Bush plan would revamp Marines
The proposal would add two more infantry battalions.
WASHINGTON (AP) -- The Pentagon wants to restructure the Marine Corps -- adding two more active-duty infantry battalions as well as intelligence and reconnaissance units -- as part of its effort to transform the Cold War-era military to fight terrorists.
The proposal was included in the $419 billion defense budget that President Bush sent to Congress on Monday. Overall, the budget -- which did not include the billions spent for fighting wars this year -- would buy fewer planes, ships and submarines than previously planned in favor of giving more money to counterterrorism efforts.

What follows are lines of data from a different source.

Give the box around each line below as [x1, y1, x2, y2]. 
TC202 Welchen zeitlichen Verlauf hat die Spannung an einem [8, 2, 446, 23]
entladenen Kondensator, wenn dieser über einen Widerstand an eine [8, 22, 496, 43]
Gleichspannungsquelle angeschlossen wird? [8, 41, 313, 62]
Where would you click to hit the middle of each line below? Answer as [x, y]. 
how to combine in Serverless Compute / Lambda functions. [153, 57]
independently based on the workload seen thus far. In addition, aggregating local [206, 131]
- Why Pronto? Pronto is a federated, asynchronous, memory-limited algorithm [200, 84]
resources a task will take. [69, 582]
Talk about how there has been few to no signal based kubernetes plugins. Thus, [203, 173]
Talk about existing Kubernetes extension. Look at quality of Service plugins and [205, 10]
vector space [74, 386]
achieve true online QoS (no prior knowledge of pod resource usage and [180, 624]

Within hours of the budget rollout, Republican and Democratic lawmakers alike indicated that the weapons system cuts would face fierce debate on Capitol Hill and some suggested the Pentagon should get more than the 4.5 percent -- or $18 billion -- increase Bush requested over the current year's spending.
Despite the increase, Rep. Ike Skelton of Missouri, the ranking Democrat on the House Armed Services Committee, said the budget request underfunds or omits important programs for troops and their families. "In a time of war, it's essential that we provide for our troops," he said.

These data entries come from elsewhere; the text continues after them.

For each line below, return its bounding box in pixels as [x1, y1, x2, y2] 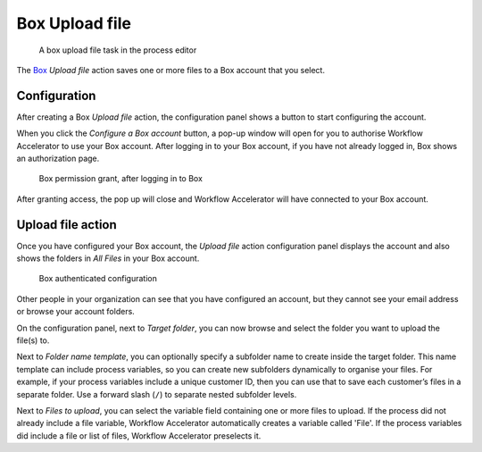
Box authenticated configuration [38, 273, 158, 284]
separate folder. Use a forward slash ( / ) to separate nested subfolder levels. [16, 389, 297, 399]
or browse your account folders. [16, 306, 136, 317]
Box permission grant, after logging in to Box [38, 173, 203, 184]
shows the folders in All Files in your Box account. [16, 253, 200, 264]
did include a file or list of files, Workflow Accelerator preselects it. [16, 430, 262, 441]
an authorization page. [16, 153, 100, 164]
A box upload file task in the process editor [38, 45, 197, 55]

Committee Chairman Duncan Hunter, R-Calif., praised the "substantial increase" in the "fairly solid" budget, but said he would like to see even more of a boost, particularly to the fund that pays for replacing trucks, tanks, ships and planes.
He said the committee no doubt would hold "fairly robust hearings" in which it would press the administration on its plans to scale back the Air Force's high-priority fighter jet program, the F/A-22, and retire one of the military's 12 aircraft carriers. "We're going to look at those programs very carefully," Hunter said.
The president has proposed shrinking the weapons-buying budget by $100 million, to $78 billion, to make room for the extra costs of fighting wars in Iraq and Afghanistan.
The defense budget has grown rapidly since the terrorist attacks of Sept. 11, 2001, and it was crafted in line with Defense Secretary Donald H. Rumsfeld's vision of a more "agile, deployable and lethal force" able to fight terrorists.
Enter the proposal to restructure the Marine Corps over the next five years.
By 2008, the Marine Corps would reduce the number of artillery, tank and air defense units and reassign Marines in those units to two new active-duty infantry battalions and other new units that specialize in intelligence, reconnaissance and counterterrorism. About 6,000 active-duty and reserve Marines would be affected.
The Marine Corps also proposes to add linguists and intelligence specialists. The proposal had not previously been detailed, unlike the plan to restructure the Army.
Vice Adm. Bob Willard, director for resources of the Joint Chiefs of Staff, told a Pentagon news conference that along the new infantry battalions, the Marines also will add "a combination of combat and combat support elements" so the overall force can be "more rapidly deployable and a little more agile and supportive to what we're doing."